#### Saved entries

■ ■ ■ ■ ■ ■ ■

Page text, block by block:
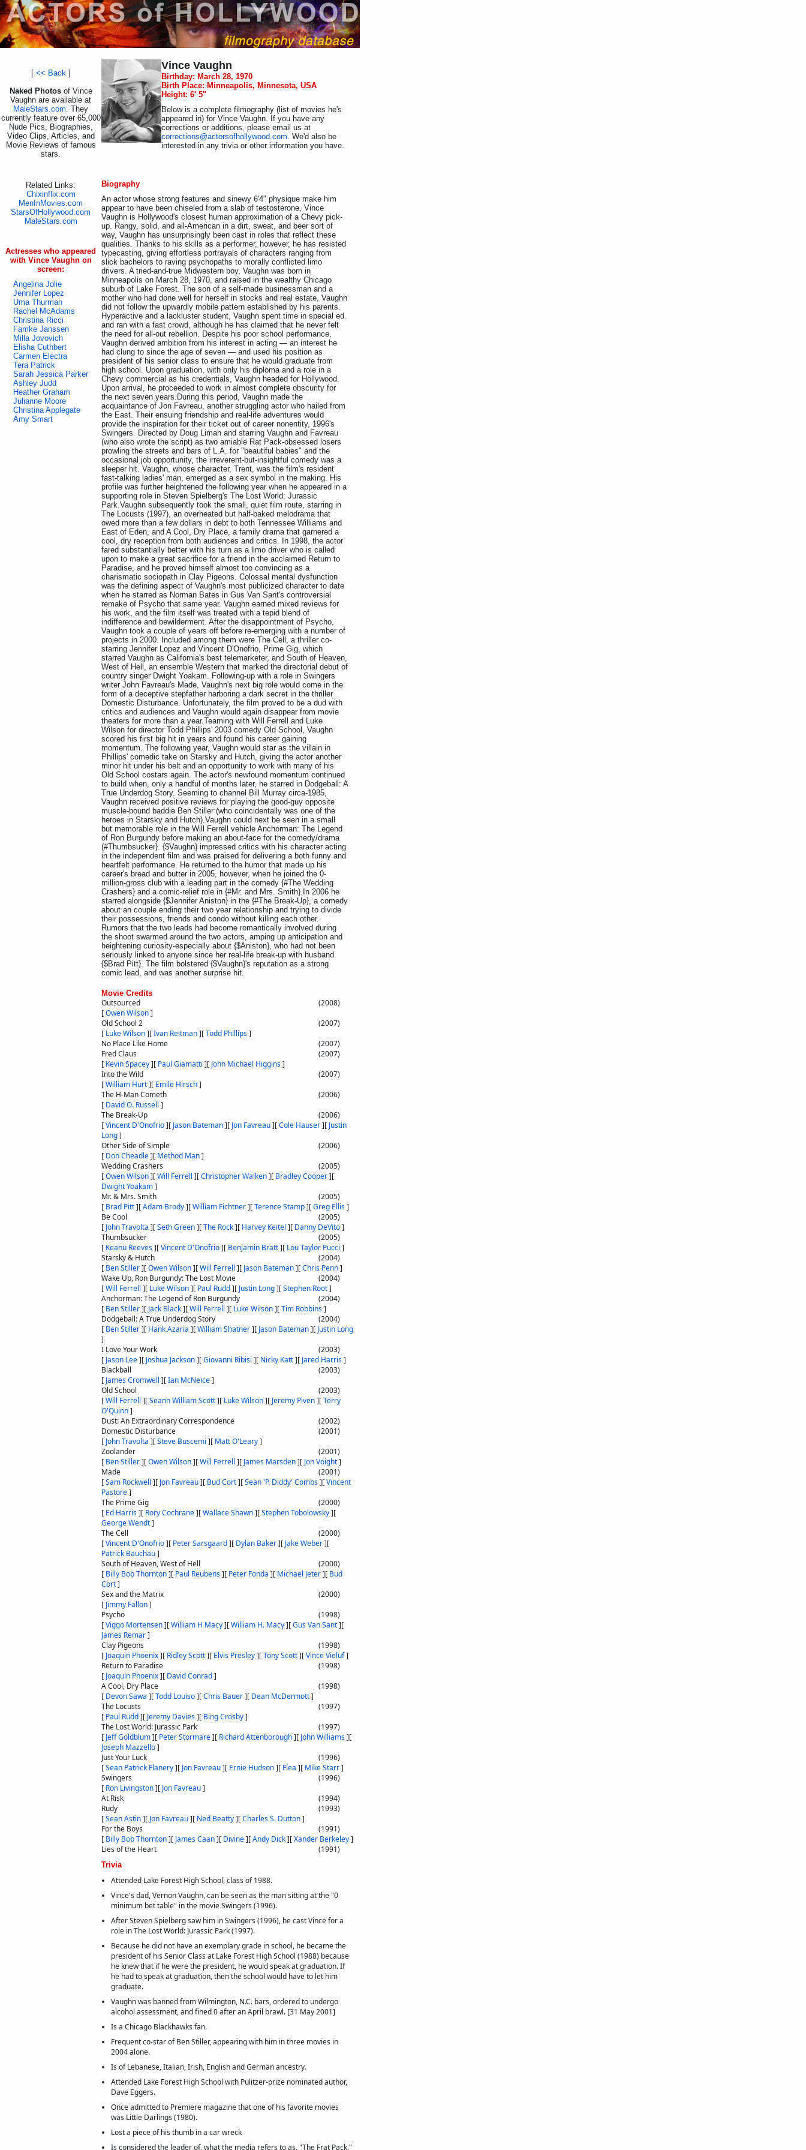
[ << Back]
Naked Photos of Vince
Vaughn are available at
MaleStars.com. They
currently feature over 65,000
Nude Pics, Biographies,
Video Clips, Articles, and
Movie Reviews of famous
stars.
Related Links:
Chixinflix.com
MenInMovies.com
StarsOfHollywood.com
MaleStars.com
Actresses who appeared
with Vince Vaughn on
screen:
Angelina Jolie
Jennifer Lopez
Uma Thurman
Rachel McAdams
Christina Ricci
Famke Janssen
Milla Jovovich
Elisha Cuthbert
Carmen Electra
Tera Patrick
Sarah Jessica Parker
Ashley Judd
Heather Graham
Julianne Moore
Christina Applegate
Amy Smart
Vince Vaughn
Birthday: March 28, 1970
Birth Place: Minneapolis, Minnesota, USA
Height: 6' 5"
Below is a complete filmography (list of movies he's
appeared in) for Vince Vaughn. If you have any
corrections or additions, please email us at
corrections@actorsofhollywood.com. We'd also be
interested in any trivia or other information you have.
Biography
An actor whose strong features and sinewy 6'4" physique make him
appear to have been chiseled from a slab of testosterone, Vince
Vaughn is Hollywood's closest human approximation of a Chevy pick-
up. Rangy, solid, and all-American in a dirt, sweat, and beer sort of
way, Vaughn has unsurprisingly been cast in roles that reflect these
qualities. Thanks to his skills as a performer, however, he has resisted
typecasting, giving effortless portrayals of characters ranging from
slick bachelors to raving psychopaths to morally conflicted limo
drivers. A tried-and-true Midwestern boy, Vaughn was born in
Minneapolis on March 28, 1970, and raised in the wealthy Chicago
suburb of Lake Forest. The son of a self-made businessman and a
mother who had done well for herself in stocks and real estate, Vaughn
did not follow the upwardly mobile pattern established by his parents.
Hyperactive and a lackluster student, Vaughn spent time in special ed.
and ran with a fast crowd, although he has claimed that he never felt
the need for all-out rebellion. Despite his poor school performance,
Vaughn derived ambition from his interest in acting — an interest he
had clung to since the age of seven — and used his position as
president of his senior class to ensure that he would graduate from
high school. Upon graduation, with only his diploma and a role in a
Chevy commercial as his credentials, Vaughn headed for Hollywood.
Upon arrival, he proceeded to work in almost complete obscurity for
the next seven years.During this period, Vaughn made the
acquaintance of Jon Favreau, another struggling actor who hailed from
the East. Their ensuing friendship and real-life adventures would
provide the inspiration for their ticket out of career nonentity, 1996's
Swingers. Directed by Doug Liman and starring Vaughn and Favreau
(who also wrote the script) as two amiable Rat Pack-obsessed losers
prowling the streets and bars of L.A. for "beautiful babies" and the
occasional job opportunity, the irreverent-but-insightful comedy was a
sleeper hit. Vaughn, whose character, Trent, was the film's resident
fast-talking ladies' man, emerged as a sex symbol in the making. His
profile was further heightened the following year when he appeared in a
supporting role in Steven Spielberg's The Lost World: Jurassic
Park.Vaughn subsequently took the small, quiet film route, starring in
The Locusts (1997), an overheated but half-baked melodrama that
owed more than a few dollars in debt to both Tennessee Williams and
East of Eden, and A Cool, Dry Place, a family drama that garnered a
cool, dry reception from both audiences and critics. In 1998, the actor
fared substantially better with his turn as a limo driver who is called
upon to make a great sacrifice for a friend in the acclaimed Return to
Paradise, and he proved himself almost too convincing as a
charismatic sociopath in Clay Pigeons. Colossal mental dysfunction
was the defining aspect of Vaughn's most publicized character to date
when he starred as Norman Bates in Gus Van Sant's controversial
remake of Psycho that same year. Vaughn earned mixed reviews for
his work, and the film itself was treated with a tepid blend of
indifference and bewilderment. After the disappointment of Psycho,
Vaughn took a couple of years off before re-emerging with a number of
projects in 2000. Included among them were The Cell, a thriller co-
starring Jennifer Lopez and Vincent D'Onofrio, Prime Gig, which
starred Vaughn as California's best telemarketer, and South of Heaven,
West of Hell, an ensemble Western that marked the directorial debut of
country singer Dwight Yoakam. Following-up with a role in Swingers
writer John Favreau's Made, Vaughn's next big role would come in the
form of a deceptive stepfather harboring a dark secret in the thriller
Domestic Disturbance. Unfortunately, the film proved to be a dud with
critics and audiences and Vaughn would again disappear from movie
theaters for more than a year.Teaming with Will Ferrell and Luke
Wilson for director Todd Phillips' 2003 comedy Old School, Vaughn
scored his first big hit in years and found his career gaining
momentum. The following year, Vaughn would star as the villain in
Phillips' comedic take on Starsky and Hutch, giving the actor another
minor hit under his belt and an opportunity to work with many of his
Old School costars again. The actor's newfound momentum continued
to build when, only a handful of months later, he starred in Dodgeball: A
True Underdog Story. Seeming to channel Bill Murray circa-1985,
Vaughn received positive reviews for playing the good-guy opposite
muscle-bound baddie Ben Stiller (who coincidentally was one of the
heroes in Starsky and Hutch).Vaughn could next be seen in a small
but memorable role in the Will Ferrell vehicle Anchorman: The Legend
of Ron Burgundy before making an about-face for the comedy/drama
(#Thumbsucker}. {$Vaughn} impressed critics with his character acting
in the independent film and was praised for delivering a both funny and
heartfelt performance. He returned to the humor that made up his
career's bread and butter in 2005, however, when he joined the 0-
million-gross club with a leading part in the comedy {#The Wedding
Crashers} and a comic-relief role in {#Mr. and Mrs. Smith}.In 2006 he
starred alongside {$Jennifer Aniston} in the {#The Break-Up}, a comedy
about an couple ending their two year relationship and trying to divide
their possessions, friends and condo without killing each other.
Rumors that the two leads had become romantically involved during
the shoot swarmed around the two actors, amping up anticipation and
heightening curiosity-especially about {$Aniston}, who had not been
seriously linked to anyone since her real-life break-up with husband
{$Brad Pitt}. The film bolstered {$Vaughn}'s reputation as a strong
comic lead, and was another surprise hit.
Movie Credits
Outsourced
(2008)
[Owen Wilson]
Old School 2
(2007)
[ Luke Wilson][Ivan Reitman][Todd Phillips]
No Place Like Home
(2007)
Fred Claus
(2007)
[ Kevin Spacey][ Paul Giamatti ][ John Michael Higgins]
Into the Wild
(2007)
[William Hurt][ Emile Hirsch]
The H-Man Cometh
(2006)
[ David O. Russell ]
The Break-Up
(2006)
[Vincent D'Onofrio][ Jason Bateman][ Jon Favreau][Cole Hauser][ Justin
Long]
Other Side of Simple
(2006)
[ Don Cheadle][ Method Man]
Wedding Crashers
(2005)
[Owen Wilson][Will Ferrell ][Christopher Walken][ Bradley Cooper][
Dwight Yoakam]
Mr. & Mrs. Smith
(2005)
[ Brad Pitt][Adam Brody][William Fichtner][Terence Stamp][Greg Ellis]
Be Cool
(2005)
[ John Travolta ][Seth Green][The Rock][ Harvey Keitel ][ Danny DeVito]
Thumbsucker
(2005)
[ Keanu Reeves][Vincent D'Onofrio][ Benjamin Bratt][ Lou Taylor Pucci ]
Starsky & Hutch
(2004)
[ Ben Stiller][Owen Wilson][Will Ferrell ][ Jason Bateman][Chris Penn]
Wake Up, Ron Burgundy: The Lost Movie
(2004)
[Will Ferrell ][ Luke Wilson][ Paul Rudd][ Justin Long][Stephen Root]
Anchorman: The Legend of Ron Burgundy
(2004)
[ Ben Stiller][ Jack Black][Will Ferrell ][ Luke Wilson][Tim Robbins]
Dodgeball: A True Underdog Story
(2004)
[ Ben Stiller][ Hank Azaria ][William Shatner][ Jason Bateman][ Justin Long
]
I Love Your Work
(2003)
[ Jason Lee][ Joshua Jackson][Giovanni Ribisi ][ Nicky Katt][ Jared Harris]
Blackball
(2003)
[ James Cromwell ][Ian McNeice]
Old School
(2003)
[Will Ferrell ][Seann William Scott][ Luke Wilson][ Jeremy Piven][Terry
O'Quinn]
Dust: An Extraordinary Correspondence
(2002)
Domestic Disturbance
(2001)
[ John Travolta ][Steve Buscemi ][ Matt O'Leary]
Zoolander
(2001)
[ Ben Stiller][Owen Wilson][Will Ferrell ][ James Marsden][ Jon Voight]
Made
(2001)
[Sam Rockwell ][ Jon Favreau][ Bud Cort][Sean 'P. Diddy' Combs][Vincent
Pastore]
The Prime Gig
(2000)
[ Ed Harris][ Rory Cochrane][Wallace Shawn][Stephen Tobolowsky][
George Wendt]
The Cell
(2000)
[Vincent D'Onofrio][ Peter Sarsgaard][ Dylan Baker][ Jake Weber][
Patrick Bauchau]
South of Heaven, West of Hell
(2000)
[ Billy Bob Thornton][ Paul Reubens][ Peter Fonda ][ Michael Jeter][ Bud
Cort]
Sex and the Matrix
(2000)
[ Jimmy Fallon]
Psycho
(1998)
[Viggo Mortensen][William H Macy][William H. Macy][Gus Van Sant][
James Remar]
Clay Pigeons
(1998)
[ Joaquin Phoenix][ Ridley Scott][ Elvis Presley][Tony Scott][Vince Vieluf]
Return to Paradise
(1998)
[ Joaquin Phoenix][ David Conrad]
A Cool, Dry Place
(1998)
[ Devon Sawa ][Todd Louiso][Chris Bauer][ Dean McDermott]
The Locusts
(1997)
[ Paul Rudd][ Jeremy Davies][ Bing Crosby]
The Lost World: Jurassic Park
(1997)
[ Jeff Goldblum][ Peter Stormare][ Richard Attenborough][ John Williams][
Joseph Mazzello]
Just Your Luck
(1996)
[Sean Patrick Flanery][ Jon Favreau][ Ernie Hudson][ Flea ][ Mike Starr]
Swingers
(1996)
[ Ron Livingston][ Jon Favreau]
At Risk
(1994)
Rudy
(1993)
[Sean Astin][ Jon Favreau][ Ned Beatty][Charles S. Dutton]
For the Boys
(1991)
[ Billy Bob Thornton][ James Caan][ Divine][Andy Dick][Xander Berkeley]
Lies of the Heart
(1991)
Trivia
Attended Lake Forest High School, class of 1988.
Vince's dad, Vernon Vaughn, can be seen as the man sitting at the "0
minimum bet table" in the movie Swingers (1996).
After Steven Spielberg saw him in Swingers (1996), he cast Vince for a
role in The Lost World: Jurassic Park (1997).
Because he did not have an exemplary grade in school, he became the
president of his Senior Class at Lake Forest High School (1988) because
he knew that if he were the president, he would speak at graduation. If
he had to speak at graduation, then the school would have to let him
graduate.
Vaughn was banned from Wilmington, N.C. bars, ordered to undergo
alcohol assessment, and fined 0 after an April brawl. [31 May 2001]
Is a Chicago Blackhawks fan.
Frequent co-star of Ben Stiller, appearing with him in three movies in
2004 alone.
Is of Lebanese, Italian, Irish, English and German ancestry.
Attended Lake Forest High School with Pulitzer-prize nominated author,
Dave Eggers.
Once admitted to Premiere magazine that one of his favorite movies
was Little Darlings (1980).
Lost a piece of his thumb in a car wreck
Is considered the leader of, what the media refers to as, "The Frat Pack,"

■ ■ ■ ■ ■ ■ ■

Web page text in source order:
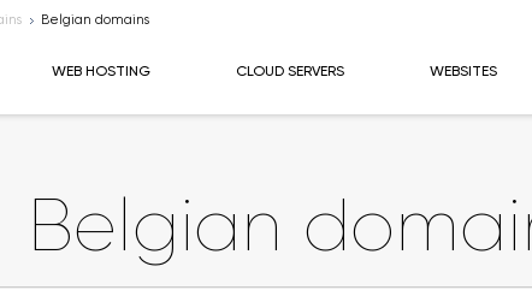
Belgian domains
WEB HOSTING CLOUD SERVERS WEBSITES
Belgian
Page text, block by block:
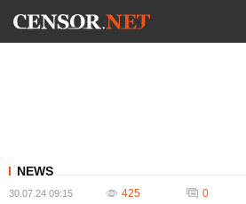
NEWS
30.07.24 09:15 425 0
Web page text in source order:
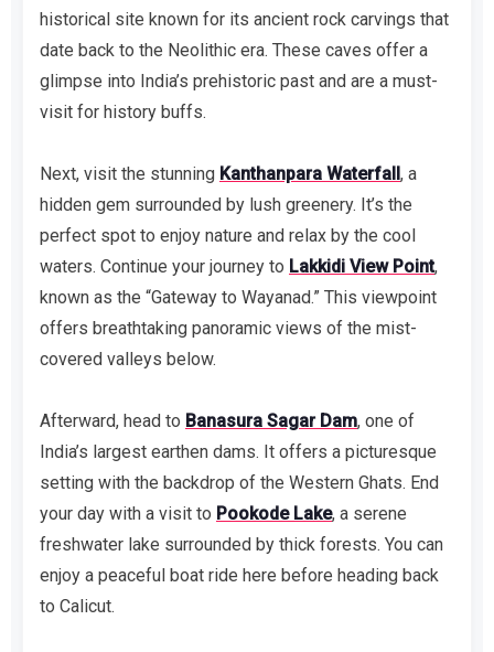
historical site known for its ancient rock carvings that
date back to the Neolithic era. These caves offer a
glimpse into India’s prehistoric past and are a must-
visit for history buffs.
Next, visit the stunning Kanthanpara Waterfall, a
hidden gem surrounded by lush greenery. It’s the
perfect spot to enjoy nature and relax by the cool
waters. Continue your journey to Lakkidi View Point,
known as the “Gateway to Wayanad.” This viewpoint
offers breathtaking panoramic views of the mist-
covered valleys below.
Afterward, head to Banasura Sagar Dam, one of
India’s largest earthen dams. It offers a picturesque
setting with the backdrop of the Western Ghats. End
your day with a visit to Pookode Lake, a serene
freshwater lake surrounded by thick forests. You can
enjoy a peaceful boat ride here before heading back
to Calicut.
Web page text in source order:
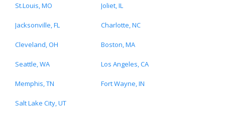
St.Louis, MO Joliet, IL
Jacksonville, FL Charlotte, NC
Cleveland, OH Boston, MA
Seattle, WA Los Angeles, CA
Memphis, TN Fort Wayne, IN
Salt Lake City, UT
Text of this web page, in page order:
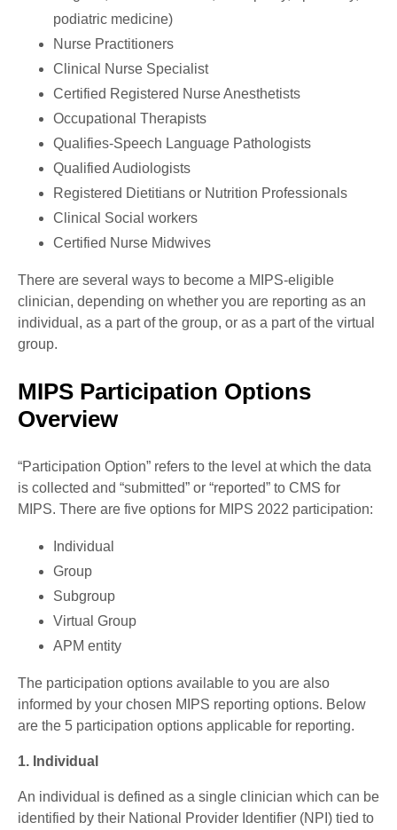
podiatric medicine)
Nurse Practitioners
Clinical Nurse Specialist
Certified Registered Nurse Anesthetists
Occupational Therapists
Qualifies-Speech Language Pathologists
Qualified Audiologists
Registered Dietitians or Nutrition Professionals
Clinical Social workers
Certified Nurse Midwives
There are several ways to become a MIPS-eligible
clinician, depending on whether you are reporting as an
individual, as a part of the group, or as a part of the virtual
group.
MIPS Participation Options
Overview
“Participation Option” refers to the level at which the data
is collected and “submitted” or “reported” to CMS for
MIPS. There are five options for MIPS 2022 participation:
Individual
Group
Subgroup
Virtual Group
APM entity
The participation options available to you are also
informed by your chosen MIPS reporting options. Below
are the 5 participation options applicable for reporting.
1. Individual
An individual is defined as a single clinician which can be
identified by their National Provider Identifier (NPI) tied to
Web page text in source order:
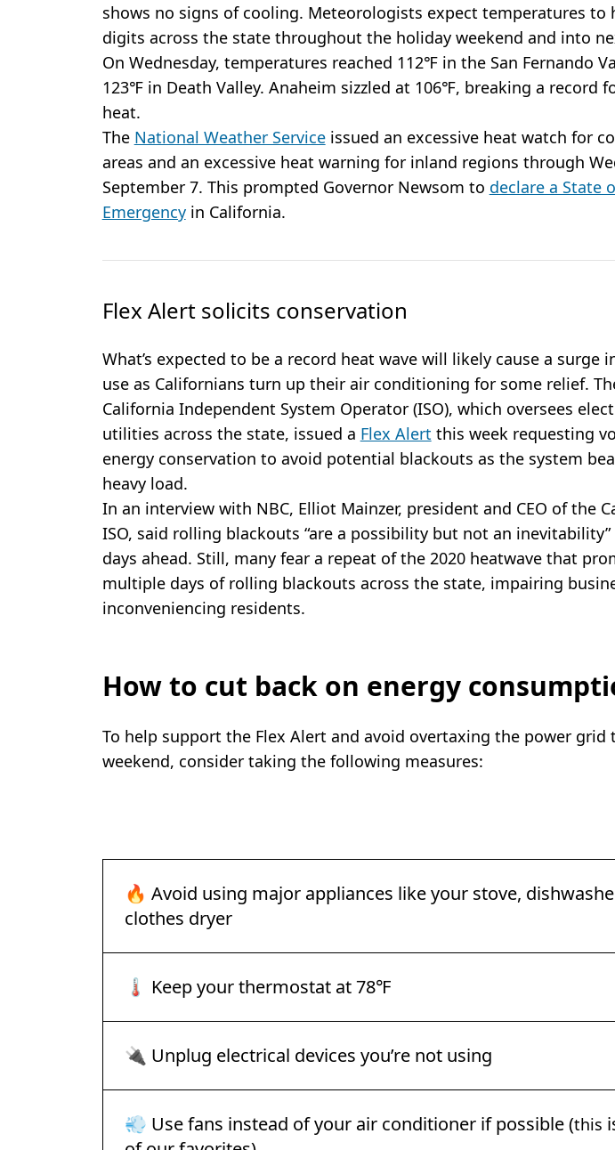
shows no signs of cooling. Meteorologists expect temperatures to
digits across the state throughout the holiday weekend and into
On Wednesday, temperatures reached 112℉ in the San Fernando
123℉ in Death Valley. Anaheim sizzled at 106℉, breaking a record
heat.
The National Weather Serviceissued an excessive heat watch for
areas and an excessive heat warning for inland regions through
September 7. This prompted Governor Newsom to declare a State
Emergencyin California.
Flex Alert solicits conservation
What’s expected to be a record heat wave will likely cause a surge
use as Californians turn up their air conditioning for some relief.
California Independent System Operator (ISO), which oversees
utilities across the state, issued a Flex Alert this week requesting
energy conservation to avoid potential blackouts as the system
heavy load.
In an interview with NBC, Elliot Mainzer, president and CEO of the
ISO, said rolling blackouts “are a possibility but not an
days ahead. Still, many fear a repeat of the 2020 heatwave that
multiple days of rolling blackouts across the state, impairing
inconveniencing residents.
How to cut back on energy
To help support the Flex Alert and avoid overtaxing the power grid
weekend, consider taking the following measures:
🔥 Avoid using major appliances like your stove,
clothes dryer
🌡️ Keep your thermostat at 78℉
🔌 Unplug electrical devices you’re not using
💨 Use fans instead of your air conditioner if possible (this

■ ■ ■ ■ ■ ■ ■

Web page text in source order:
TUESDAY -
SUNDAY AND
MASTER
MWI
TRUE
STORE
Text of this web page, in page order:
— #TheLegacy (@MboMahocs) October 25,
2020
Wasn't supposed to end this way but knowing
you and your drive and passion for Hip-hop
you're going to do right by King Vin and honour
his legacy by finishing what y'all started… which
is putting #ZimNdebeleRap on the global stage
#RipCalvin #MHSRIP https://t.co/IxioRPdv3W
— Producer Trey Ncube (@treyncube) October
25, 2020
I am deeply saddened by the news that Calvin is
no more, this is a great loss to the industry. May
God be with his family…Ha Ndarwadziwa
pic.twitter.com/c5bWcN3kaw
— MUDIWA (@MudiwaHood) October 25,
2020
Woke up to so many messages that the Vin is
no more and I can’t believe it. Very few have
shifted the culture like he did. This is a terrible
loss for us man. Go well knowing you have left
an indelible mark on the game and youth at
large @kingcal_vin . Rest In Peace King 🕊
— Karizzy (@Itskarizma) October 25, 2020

■ ■ ■ ■ ■ ■ ■

Return exactly, and only, the lines above starting at the line that contains "Occupational Therapists" and ending at the line that contains "which the data".

#### Output of the exercise
Occupational Therapists
Qualifies-Speech Language Pathologists
Qualified Audiologists
Registered Dietitians or Nutrition Professionals
Clinical Social workers
Certified Nurse Midwives
There are several ways to become a MIPS-eligible
clinician, depending on whether you are reporting as an
individual, as a part of the group, or as a part of the virtual
group.
MIPS Participation Options
Overview
“Participation Option” refers to the level at which the data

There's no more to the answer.